Ben
Ben

Reputation: 16553

Python urlparse, correct or incorrect?

Python's urlparse function parses an url into six components (scheme, netloc, path and others stuff)

Now I've found that parsing "example.com/path/file.ext" return no netloc but a path "example.com/path/file.ext".

Should't it be netloc = "example.com" and path = "/path/file.ext"?

Do we really need a "://" to determine wether or not a netloc exists?

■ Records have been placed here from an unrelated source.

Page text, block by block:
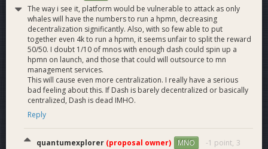
The way i see it, platform would be vulnerable to attack as only
whales will have the numbers to run a hpmn, decreasing
decentralization significantly. Also, with so few able to put
together even 4k to run a hpmn, it seems unfair to split the reward
50/50. I doubt 1/10 of mnos with enough dash could spin up a
hpmn on launch, and those that could will outsource to mn
management services.
This will cause even more centralization. I really have a serious
bad feeling about this. If Dash is barely decentralized or basically
centralized, Dash is dead IMHO.
Reply
quantumexplorer (proposal owner) MNO -1 point, 3
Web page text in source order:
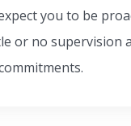
you to be
or no supervision
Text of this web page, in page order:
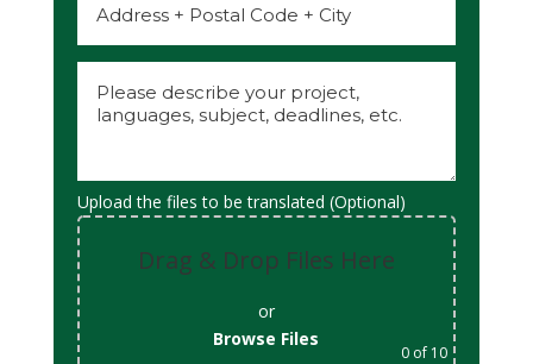
Upload the files to be translated (Optional)
Drag & Drop Files Here
or
Browse Files
0 of 10
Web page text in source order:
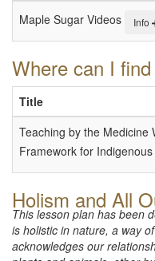
Maple Sugar Videos Info
Where can I
Title
Teaching by the Medicine
Framework for
Holism and All
This lesson plan has been
is holistic in nature, a way
acknowledges our
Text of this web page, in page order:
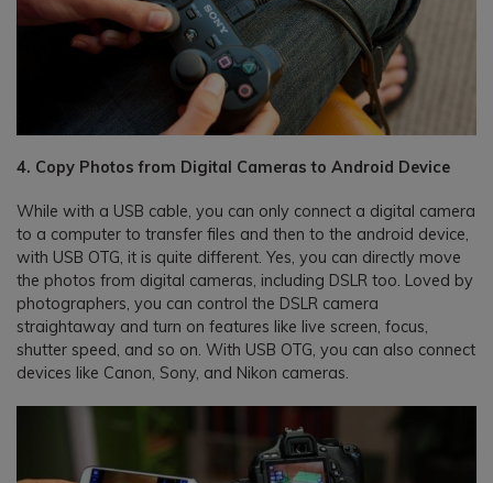
4. Copy Photos from Digital Cameras to Android Device
While with a USB cable, you can only connect a digital camera
to a computer to transfer files and then to the android device,
with USB OTG, it is quite different. Yes, you can directly move
the photos from digital cameras, including DSLR too. Loved by
photographers, you can control the DSLR camera
straightaway and turn on features like live screen, focus,
shutter speed, and so on. With USB OTG, you can also connect
devices like Canon, Sony, and Nikon cameras.
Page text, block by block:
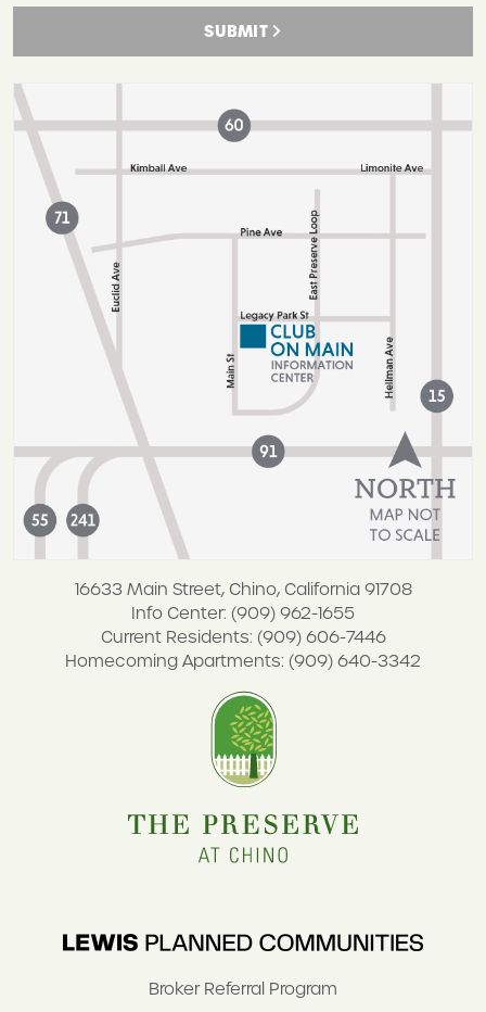
SUBMIT
16633 Main Street, Chino, California 91708
Info Center: (909) 962-1655
Current Residents: (909) 606-7446
Homecoming Apartments: (909) 640-3342
Broker Referral Program
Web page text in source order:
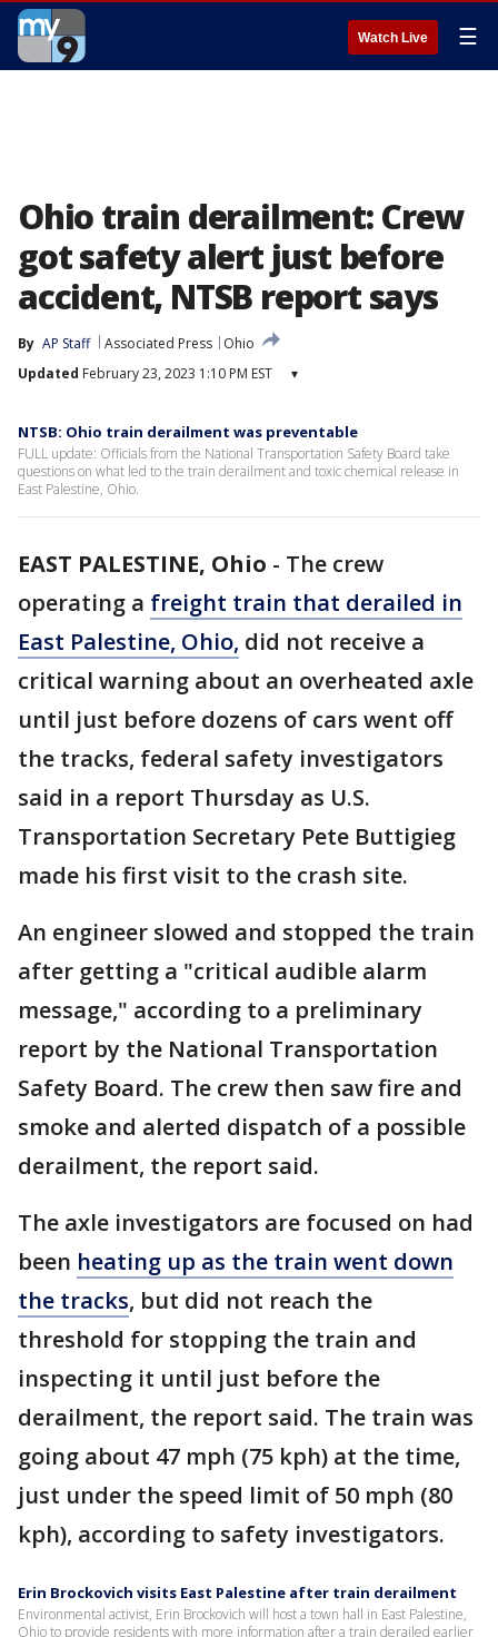
Watch Live ☰
Ohio train derailment: Crew
got safety alert just before
accident, NTSB report says
By AP Staff Associated Press
Ohio
Updated February 23, 2023 1:10 PM EST ▾
NTSB: Ohio train derailment was preventable
FULL update: Officials from the National Transportation Safety Board take
questions on what led to the train derailment and toxic chemical release in
East Palestine, Ohio.
EAST PALESTINE, Ohio - The crew
operating a freight train that derailed in
East Palestine, Ohio, did not receive a
critical warning about an overheated axle
until just before dozens of cars went off
the tracks, federal safety investigators
said in a report Thursday as U.S.
Transportation Secretary Pete Buttigieg
made his first visit to the crash site.
An engineer slowed and stopped the train
after getting a "critical audible alarm
message," according to a preliminary
report by the National Transportation
Safety Board. The crew then saw fire and
smoke and alerted dispatch of a possible
derailment, the report said.
The axle investigators are focused on had
been heating up as the train went down
the tracks, but did not reach the
threshold for stopping the train and
inspecting it until just before the
derailment, the report said. The train was
going about 47 mph (75 kph) at the time,
just under the speed limit of 50 mph (80
kph), according to safety investigators.
Erin Brockovich visits East Palestine after train derailment
Environmental activist, Erin Brockovich will host a town hall in East Palestine,
Ohio to provide residents with more information after a train derailed earlier
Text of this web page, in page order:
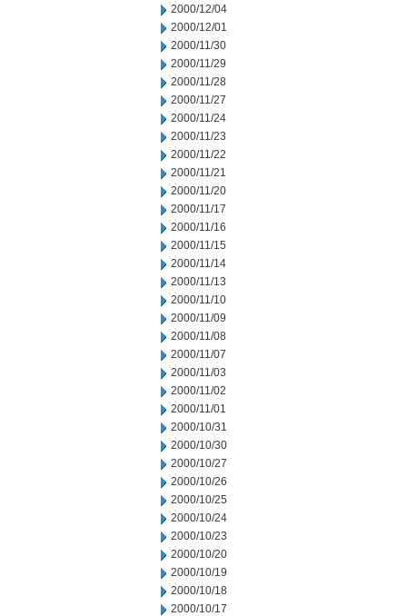
2000/12/04
2000/12/01
2000/11/30
2000/11/29
2000/11/28
2000/11/27
2000/11/24
2000/11/23
2000/11/22
2000/11/21
2000/11/20
2000/11/17
2000/11/16
2000/11/15
2000/11/14
2000/11/13
2000/11/10
2000/11/09
2000/11/08
2000/11/07
2000/11/03
2000/11/02
2000/11/01
2000/10/31
2000/10/30
2000/10/27
2000/10/26
2000/10/25
2000/10/24
2000/10/23
2000/10/20
2000/10/19
2000/10/18
2000/10/17
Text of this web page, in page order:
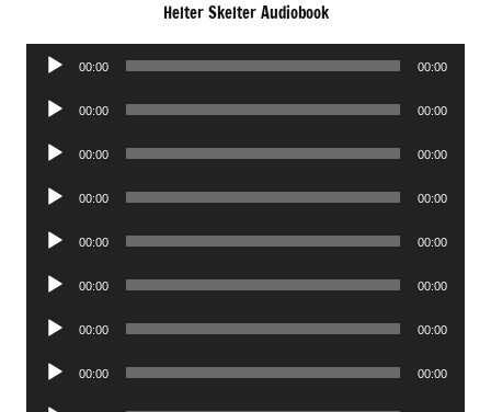
Helter Skelter Audiobook
Audio
00:00 00:00
Audio
00:00 00:00
Audio
00:00 00:00
Audio
00:00 00:00
Audio
00:00 00:00
Audio
00:00 00:00
Audio
00:00 00:00
Audio
00:00 00:00
Audio
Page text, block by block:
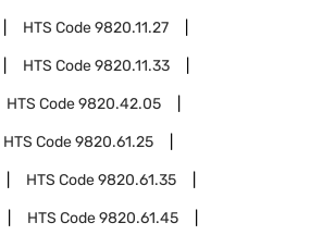
HTS Code9820.11.27
HTS Code9820.11.33
HTS Code9820.42.05
HTS Code9820.61.25
HTS Code9820.61.35
HTS Code9820.61.45
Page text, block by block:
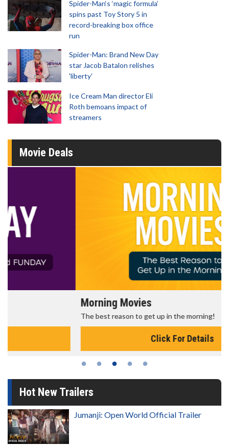
Spider-Man‘s ‘magic formula’
spins past Toy Story 5 in
record-breaking box office
run
Spider-Man: Brand New Day
star Jacob Batalon relishes
'liberty'
Ice Cream Man director Eli
Roth bemoans impact of
streamers
Movie Deals
Morning Movies
The best reason to get up in the morning!
Hot New Trailers
Jumanji: Open World Official Trailer
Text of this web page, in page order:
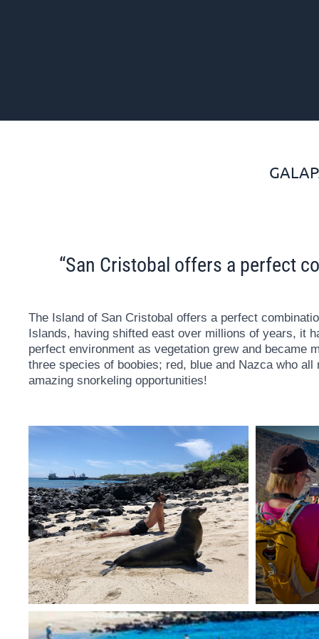
“San Cristobal offers a perfect
The Island of San Cristobal offers a perfect
Islands, having shifted east over millions of years, it
perfect environment as vegetation grew and
three species of boobies; red, blue and Nazca who
amazing snorkeling opportunities!
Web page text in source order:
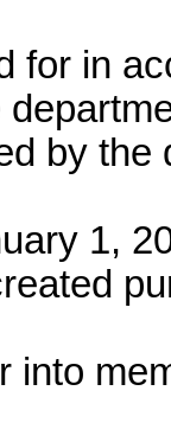
for in
by
1,
into
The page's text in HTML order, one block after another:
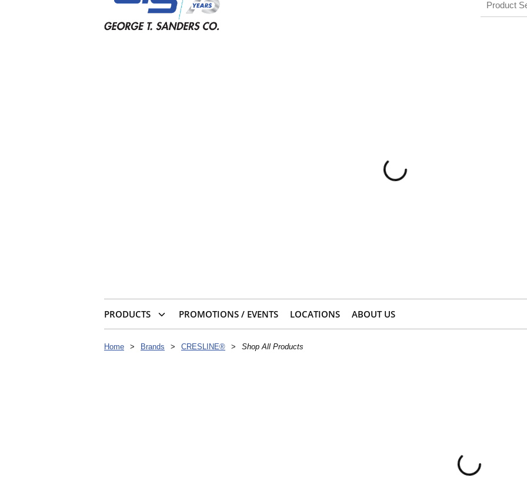
PRODUCTS PROMOTIONS / EVENTS LOCATIONS ABOUT US
Home > Brands > CRESLINE® > Shop All Products
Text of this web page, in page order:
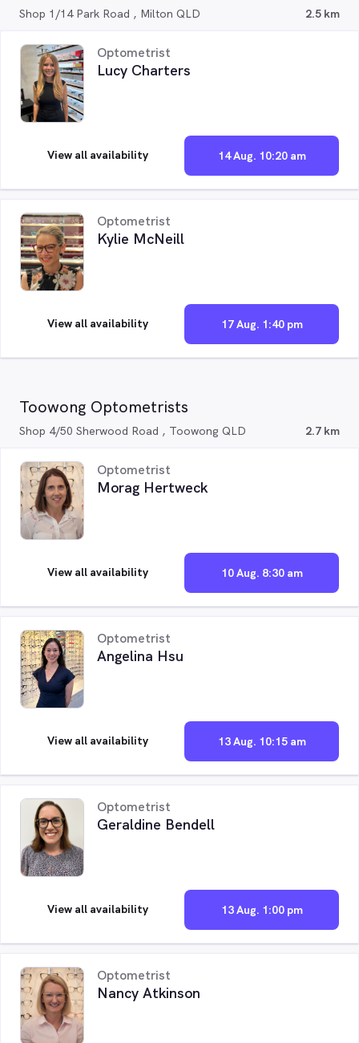
Shop 1/14 Park Road , Milton QLD 2.5 km
Optometrist
Lucy Charters
14 Aug. 10:20 am
View all availability
Optometrist
Kylie McNeill
17 Aug. 1:40 pm
View all availability
Toowong Optometrists
Shop 4/50 Sherwood Road , Toowong QLD 2.7 km
Optometrist
Morag Hertweck
10 Aug. 8:30 am
View all availability
Optometrist
Angelina Hsu
13 Aug. 10:15 am
View all availability
Optometrist
Geraldine Bendell
13 Aug. 1:00 pm
View all availability
Optometrist
Nancy Atkinson
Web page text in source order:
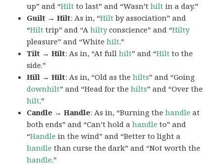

Python's ticket: http://bugs.python.org/issue8284

Upvotes: 4

Views: 1289

Answers (2)

Vinay Sajip
Vinay Sajip

Reputation: 99415

Without the scheme://, there's no guarantee that example.com is a domain. You could have a directory called example.com. Similarly, you could have a url 'omfgroflmao/path/file.ext', how would you know if 'omfgroflmao' is a machine on the local network (i.e. a netloc) or whether it's meant to be a path component?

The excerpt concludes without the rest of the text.